Wednesday, June 02, 2010

Bertinoro, Day 2

Bertinoro is a really beautiful city.  I just felt like saying that.

Today's talks:  Geppino Pucci talked about Bluetooth networks, modeled as a variation of random geometric networks (points randomly distributed in the plane, connections to points within some radius, with Bluetooth you only connect to a bounded-size random subset of your neighbors) -- talk based on the ESA 2009 paper I believe.  Rasmus Pagh talked about data mining (here's one of his papers on the subject), Graham Cormode talked about streaming verification of massive computations covering several of his recent papers on the theme (including this one), Andrew McGregor talked further about stream computations and "detecting dubious data structures" -- starting with how do you check in small space from the transcript of operations that your priority queue performs correctly given that is starts and ends empty (paper here), Tamas Sarlos talked about sparse random projection (paper will be at STOC next week), and Gagan Aggarwal talked about weighted online bipartite matching (generalizing the well-known KVV algorithm for online bipartite matching).

Sadly, the rest of the talks will have to go unblogged (by me at least) -- I'm leaving the workshop unreasonably early in order to get a few days of home time before STOC/EC/ISIT.  See you all there...

2 comments:

Anonymous said...

Is there going to be a proceedings for this conference?

Anonymous said...

Hello,

I have an interesting problem that I'm almost sure has been solved already. I don't have a background in networks or load-balancing, so I thought I'd post it here.

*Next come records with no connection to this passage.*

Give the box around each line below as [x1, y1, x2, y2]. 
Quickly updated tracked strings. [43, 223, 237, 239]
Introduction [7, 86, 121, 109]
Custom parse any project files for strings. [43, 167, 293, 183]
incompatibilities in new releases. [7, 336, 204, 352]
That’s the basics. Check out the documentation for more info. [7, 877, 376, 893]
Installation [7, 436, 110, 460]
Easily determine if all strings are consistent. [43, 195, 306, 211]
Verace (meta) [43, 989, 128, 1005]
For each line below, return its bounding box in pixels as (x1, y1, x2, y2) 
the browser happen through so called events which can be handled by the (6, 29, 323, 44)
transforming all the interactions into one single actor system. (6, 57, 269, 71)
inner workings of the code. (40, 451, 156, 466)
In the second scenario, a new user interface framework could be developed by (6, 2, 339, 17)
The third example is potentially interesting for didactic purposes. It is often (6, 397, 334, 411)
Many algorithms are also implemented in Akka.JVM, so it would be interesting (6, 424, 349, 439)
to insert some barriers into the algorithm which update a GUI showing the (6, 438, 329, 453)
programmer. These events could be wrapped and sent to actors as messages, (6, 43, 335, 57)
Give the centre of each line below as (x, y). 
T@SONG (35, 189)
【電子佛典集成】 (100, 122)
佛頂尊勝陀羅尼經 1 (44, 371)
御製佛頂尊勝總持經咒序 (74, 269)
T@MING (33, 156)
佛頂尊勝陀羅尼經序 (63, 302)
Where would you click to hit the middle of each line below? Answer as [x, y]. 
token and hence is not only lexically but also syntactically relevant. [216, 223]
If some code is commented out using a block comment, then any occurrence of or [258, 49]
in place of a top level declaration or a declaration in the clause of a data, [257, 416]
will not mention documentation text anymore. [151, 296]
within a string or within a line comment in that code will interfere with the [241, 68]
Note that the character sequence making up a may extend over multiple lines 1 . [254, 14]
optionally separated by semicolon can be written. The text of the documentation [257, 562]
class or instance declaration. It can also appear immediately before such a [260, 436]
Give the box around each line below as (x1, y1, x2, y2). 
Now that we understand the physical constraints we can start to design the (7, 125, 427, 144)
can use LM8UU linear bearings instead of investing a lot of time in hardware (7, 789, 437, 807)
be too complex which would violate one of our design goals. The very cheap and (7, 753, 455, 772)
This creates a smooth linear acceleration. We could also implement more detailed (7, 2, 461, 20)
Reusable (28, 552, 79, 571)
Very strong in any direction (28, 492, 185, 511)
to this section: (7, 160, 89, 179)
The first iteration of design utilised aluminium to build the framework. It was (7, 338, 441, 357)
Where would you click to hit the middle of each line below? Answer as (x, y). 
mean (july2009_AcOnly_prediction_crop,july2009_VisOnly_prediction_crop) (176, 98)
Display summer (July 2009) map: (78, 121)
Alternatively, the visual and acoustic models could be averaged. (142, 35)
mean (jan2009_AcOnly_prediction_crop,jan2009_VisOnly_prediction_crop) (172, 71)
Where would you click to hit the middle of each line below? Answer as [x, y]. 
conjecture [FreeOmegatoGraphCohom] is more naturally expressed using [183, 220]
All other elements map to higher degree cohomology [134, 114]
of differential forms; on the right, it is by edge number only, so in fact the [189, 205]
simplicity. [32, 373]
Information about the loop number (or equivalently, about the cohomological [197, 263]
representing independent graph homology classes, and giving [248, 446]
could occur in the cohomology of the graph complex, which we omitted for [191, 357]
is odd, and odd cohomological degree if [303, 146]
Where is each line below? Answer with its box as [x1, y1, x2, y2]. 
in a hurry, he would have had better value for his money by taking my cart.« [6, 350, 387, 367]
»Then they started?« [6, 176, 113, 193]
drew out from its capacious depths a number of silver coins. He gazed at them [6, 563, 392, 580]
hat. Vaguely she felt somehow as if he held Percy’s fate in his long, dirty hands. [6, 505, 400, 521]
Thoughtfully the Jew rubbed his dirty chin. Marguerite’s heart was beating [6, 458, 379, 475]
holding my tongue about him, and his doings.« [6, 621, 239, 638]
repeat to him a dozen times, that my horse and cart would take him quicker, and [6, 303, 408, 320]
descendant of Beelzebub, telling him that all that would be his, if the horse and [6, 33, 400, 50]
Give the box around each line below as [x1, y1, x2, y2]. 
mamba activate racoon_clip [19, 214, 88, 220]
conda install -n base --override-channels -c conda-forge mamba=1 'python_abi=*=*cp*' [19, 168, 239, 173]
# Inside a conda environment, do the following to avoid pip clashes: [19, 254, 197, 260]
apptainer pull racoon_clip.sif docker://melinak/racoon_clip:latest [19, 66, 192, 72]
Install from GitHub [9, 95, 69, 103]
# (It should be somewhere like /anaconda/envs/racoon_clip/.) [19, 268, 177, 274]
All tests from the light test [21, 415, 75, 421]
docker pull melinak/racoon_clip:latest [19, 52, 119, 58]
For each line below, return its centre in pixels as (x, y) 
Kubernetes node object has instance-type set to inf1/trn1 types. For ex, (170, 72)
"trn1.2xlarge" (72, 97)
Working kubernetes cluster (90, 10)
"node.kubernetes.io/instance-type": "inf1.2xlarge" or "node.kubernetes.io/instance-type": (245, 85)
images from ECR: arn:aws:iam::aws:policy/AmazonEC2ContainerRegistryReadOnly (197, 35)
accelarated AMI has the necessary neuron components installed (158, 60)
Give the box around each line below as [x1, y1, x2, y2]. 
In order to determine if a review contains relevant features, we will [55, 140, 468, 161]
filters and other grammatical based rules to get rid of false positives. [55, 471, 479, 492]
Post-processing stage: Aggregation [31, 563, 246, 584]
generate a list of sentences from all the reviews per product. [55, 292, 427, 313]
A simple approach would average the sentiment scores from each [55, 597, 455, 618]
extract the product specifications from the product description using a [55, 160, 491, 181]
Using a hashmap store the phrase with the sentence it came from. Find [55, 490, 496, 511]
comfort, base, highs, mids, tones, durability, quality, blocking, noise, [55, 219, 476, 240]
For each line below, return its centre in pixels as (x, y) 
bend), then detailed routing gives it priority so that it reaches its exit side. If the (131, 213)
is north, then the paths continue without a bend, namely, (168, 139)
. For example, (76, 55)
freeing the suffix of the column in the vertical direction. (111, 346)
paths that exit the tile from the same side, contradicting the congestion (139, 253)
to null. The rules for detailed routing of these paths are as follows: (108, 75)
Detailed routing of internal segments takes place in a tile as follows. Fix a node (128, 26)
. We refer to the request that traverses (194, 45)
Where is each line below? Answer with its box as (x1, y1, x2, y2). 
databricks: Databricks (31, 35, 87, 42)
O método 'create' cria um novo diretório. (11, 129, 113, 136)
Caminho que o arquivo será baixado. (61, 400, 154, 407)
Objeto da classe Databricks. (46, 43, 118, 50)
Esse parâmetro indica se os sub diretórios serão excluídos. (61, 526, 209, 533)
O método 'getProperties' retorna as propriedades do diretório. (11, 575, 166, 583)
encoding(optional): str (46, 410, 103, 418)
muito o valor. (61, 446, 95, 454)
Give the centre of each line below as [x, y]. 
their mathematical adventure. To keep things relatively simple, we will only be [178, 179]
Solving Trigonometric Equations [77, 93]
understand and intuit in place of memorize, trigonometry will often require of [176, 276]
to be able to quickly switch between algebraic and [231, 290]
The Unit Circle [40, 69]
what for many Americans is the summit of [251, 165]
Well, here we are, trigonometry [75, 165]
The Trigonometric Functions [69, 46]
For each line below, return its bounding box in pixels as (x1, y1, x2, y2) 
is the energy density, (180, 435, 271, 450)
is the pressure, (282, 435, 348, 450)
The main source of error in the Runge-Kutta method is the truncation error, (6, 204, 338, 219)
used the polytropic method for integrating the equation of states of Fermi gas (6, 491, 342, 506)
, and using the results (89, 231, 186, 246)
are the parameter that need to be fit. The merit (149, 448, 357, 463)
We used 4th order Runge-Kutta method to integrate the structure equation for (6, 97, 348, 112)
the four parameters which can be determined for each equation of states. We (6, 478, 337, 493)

Let's say we have K bins (Y_1,...,Y_K) and we need to distribute N (where N>K) balls to these bins. The balls each of an associated weight (X_1,...,X_N). What's the fastest algorithm to ensure that we have "load-balanced." I'm not sure what a good metric for load-balancing is, but my intuition says something like the variance of the weights across all bins.

My apologies if this is trivial. My current algorithm is greedy; distribute the first K balls to the K bins, then continue to distribute by taking the next ball and putting it in the lowest-weighted bin. I haven't been able to prove if this is optimal or not.